Sarah Paulson Regrets Wearing A Fat Suit To Play Linda Tripp In “Impeachment: American Crime Story”

August 30, 2021 / Posted by:

In Impeachment: American Crime Story, which follows the Bill Clinton/Monica Lewinsky scandal, Sarah Paulson plays Linda Tripp, who died last April at the age of 70. Well, Sarah herself doesn’t only play the role of Linda Tripp. Sarah got some help from a straw wig, rubber face pieces, and padding. And in an interview with The Los Angeles Times, Sarah talks about her regret of wearing one of Mrs. Doubtfire’s leftovers and won’t do that in the future. Unlike Julianne Moore who is always game!

Sarah said that she really connected with Linda during the production of the FX series which premieres on September 7. Sarah really took this character with her after filming and has betrayed all of her close friends. Just kidding, but she did say that “it feels almost like she’s stuck to me,” and even still wears the ring she wore as Linda Tripp. While playing Linda Tripp, Sarah wanted to show more sides to Linda, including a human one. But at a press event for Impeachment, one reporter let Sarah know how unlikable Linda was in real life and also in the show. That made Sarah wonder if she succeeded at all:

“I think in the initial moment, I thought: ‘Oh, my God, I took a really big swing and I missed,” Paulson says later of the antipathy voiced about Tripp by a couple of reporters at the aforementioned press event. “Not only may it not affect anybody’s assessment of her, it might make people double down. And that is something I never thought of. And I don’t know if that makes me foolish, or it just makes me a person who was so invested in trying to be a person. … I think Linda was certainly a victim of being caught up in a machine. Don’t get me wrong — she put the gas in the car, she put the keys in the ignition, and then she started driving, put her foot on the pedal. But then it’s like a runaway train — I know I just mixed my vehicle metaphors. I will never think that what she did was right. Far from it. But I do have a greater understanding as to the why.”

And about the fat suit, Sarah said she gained 30 pounds to play Linda but added 4.5 pounds of padding to look bigger. Sarah went on to say that the character of Linda Tripp was so much more than her body size. But Sarah also said that she should’ve thought more about taking the part and will not make that same decision again.

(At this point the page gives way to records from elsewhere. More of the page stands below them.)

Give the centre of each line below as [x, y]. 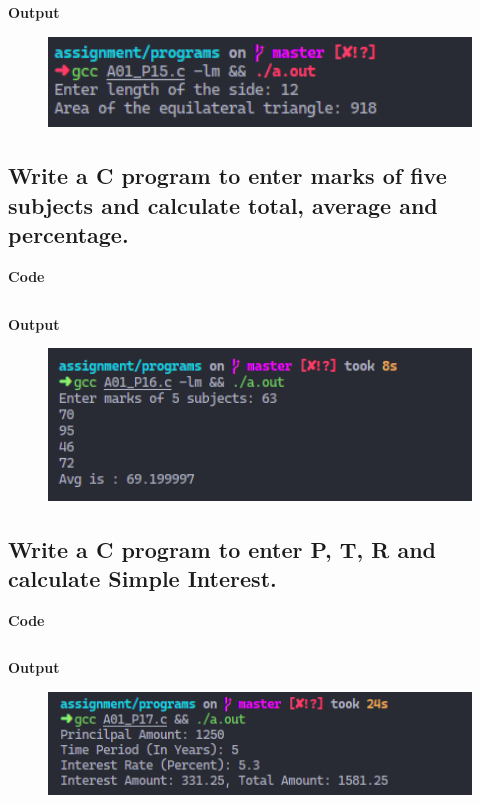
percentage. [68, 234]
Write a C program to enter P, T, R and [222, 548]
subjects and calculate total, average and [223, 204]
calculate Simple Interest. [142, 577]
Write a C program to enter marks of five [227, 175]
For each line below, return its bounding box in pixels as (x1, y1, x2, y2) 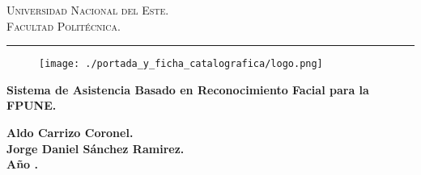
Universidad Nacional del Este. (6, 2, 169, 18)
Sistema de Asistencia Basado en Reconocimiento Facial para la (6, 81, 369, 98)
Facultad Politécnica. (6, 17, 121, 34)
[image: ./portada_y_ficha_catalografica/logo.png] (39, 58, 323, 70)
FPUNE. (6, 97, 57, 114)
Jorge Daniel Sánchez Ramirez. (6, 140, 185, 156)
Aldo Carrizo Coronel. (6, 124, 134, 141)
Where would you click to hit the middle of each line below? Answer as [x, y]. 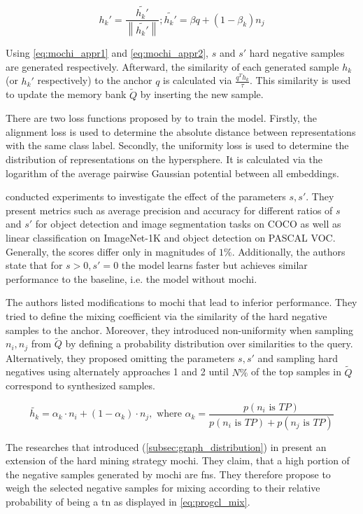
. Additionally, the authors [289, 251]
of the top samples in [296, 371]
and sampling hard [298, 357]
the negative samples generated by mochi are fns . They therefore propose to [168, 474]
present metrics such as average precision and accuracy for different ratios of [169, 210]
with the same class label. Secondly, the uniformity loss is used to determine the [177, 145]
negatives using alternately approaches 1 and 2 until [117, 371]
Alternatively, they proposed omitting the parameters [120, 357]
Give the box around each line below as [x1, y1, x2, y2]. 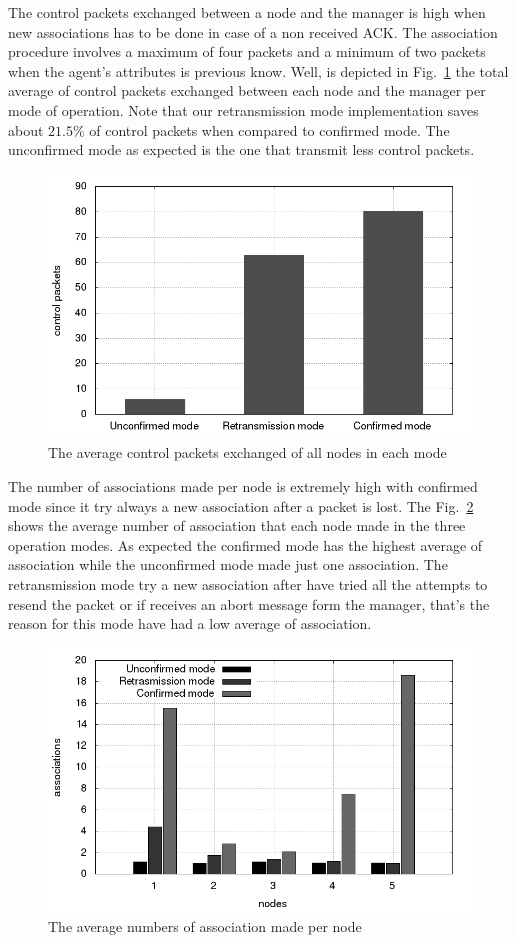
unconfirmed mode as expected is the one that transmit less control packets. [8, 139, 475, 160]
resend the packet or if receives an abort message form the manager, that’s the [8, 593, 490, 614]
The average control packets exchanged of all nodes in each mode [48, 442, 447, 463]
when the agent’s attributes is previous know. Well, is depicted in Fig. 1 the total [8, 60, 509, 81]
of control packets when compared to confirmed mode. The [89, 119, 450, 140]
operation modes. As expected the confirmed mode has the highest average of [8, 534, 483, 555]
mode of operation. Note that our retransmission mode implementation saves [8, 99, 479, 120]
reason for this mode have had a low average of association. [8, 613, 372, 634]
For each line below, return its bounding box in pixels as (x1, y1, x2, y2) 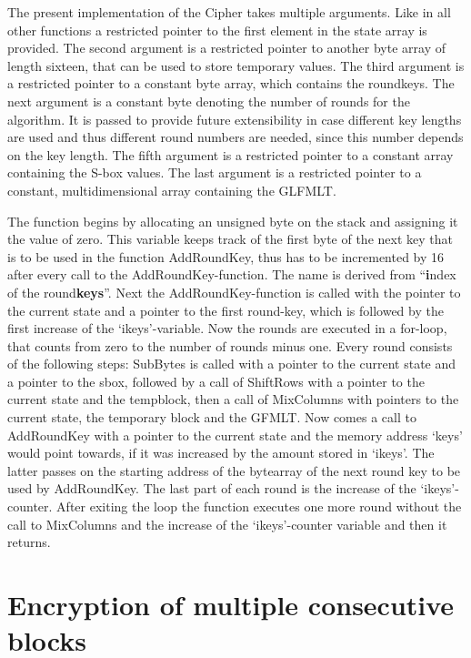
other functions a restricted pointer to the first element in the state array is (7, 20, 427, 39)
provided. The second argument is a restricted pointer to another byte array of (7, 38, 446, 57)
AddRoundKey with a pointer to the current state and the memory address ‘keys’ (7, 425, 463, 444)
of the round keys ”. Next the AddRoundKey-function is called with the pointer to (7, 282, 461, 301)
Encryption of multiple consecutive (7, 586, 455, 623)
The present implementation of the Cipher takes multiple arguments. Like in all (7, 3, 451, 21)
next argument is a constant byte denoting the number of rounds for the (7, 91, 410, 110)
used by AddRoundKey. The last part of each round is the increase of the (7, 479, 416, 498)
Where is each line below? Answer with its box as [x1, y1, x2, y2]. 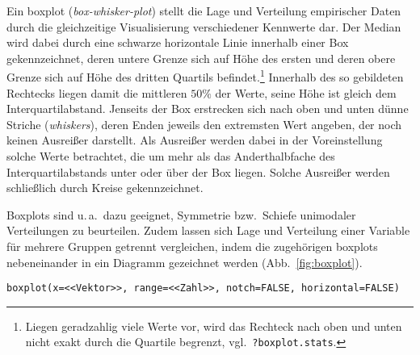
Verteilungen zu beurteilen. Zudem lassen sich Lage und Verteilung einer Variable [6, 222, 410, 239]
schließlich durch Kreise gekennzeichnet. [6, 179, 204, 196]
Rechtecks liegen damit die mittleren [6, 84, 187, 101]
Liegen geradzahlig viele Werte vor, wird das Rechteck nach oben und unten [25, 317, 402, 334]
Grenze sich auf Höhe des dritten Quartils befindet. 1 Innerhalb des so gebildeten [6, 66, 404, 86]
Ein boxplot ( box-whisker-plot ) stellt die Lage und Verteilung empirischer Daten [6, 2, 401, 19]
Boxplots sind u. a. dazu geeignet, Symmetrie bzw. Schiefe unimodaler [6, 206, 356, 223]
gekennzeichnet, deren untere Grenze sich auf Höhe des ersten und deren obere [6, 49, 396, 66]
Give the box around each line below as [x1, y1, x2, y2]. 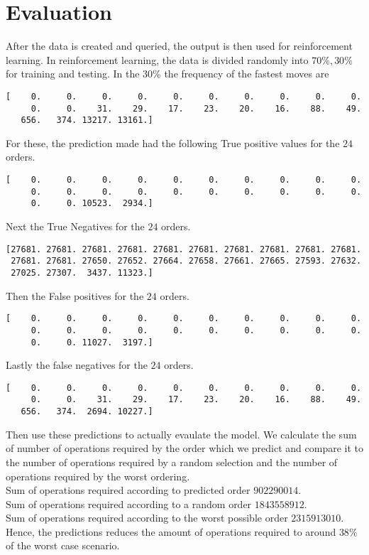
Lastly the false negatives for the [6, 357, 148, 372]
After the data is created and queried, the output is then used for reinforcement [6, 38, 353, 53]
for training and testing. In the [6, 66, 140, 81]
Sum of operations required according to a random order [6, 496, 252, 511]
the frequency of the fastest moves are [164, 66, 329, 81]
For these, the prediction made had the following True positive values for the [6, 135, 340, 150]
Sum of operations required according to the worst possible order [6, 510, 288, 525]
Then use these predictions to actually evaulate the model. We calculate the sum [6, 426, 357, 441]
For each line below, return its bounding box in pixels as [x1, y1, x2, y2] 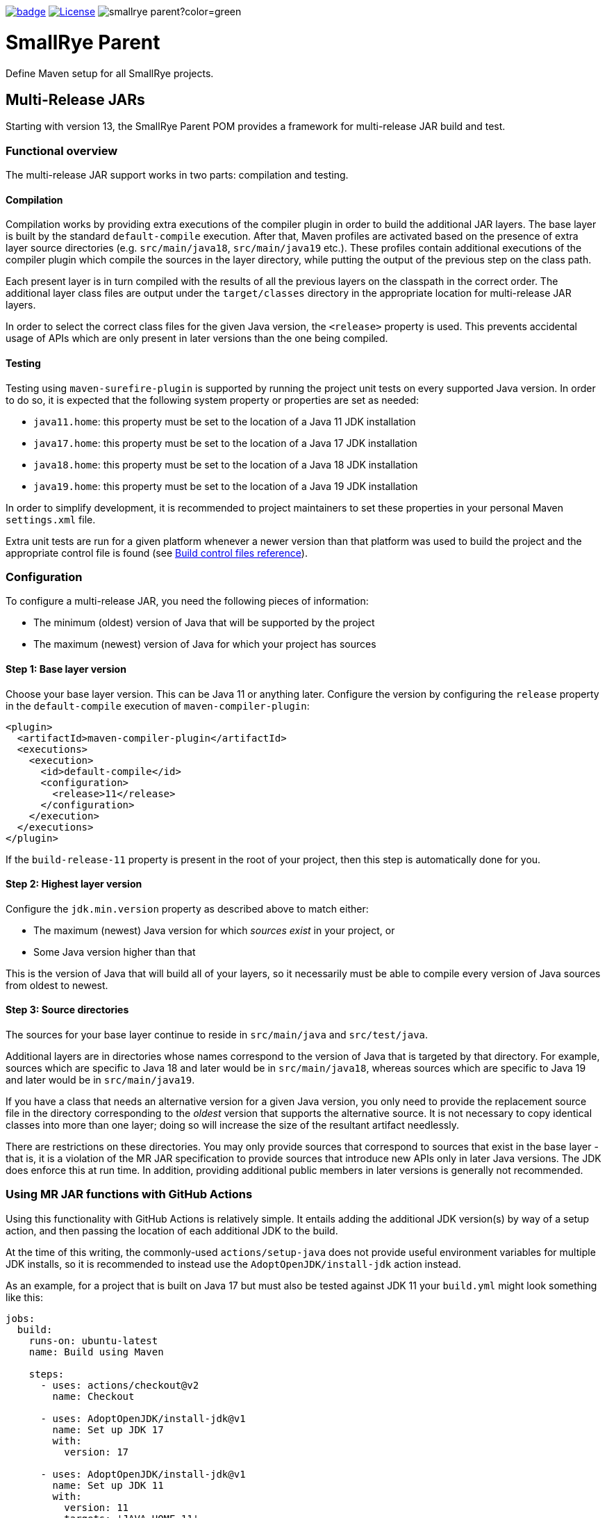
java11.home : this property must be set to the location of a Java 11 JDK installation [33, 415, 416, 427]
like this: [6, 1291, 43, 1303]
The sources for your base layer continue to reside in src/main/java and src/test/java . [6, 1028, 429, 1040]
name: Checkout [52, 1390, 135, 1402]
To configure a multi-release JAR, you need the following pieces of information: [6, 595, 369, 607]
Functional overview [6, 143, 118, 158]
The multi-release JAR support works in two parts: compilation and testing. [6, 169, 349, 181]
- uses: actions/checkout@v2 [40, 1379, 199, 1391]
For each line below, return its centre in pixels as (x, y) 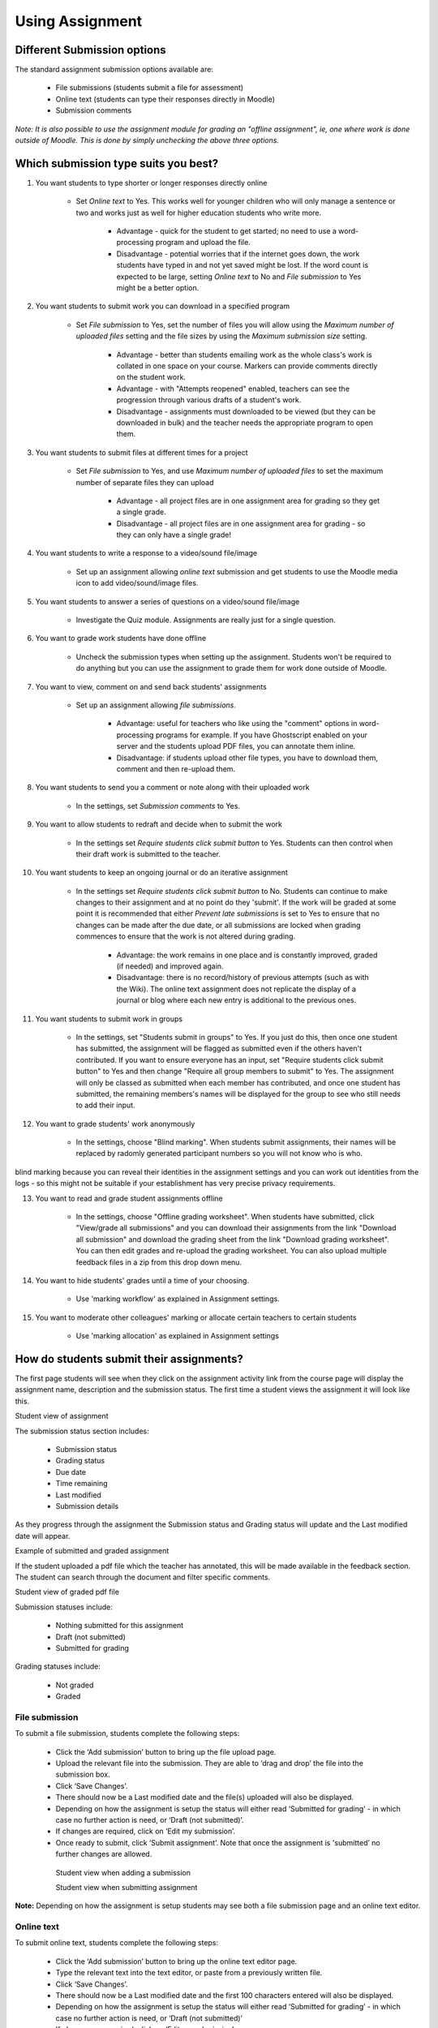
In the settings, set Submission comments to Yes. (158, 806)
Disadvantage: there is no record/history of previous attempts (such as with (243, 977)
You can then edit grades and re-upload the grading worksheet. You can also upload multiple (231, 1251)
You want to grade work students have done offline (121, 638)
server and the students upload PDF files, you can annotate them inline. (236, 746)
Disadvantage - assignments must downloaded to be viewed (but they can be (246, 411)
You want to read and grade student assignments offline (129, 1198)
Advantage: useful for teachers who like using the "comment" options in (237, 724)
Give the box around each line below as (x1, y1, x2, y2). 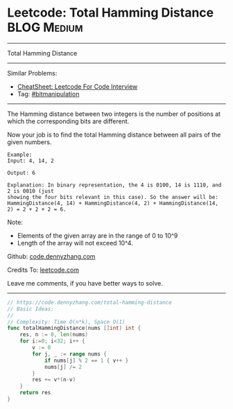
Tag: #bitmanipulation (17, 89, 80, 98)
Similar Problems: (7, 69, 58, 77)
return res (19, 390, 51, 397)
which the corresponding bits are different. (7, 116, 130, 125)
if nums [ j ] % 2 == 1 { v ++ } (44, 357, 129, 364)
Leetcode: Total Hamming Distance (7, 5, 214, 21)
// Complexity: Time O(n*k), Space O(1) (7, 318, 126, 325)
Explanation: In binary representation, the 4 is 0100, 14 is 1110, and (7, 182, 222, 189)
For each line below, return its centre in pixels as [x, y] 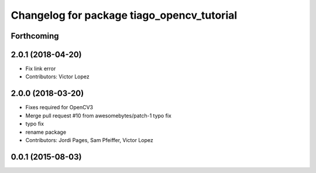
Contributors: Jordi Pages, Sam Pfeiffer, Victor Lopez [89, 140]
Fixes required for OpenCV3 [59, 108]
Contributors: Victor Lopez [58, 77]
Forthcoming [35, 36]
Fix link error [41, 69]
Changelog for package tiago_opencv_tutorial [124, 15]
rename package [46, 132]
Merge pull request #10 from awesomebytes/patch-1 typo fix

“It’s very hard for me to talk about this without feeling like I’m making excuses. There’s a lot of controversy around actors and fat suits, and I think that controversy is a legitimate one. I think fatphobia is real. I think to pretend otherwise causes further harm. And it is a very important conversation to be had. But that entire responsibility I don’t think falls on the actor for choosing to do something that is arguably–and I’m talking about from the inside out–the challenge of a lifetime.

I do think to imagine that the only thing any actor called upon to play this part would have to offer is their physical self is a real reduction of the offering the actor has to make. I would like to believe that there is something in my being that makes me right to play this part. And that the magic of hair and makeup departments and costumers and cinematographers that has been part of moviemaking, and suspension of belief, since the invention of cinema.

Was I supposed to say no [to the part]? This is the question… I think the thing I think about the most is that I regret not thinking about it more fully. And that is an important thing for me to think about and reflect on. I also know it’s a privileged place to be sitting and thinking about it and reflecting on it, having already gotten to do it, and having had an opportunity that someone else didn’t have. You can only learn what you learn when you learn it. Should I have known? Abso-fucking-lutely. But I do now. And I wouldn’t make the same choice going forward.”

So what’s supposed to happen if all the skinny people stop wearing fat suits? Actual fat people would be given jobs and allowed to exist like normal people? Jillian Michaels is going to revolt over this! But I do love how Sarah Paulson is acting like she had a choice in turning down a role in a Ryan Murphy production. If she said, “You know Ryan, I’d like to give my scalp some time off from being suffocated by polyester wigs,” he’d magically produce the contract that Sarah signed with him IN HER BLOOD!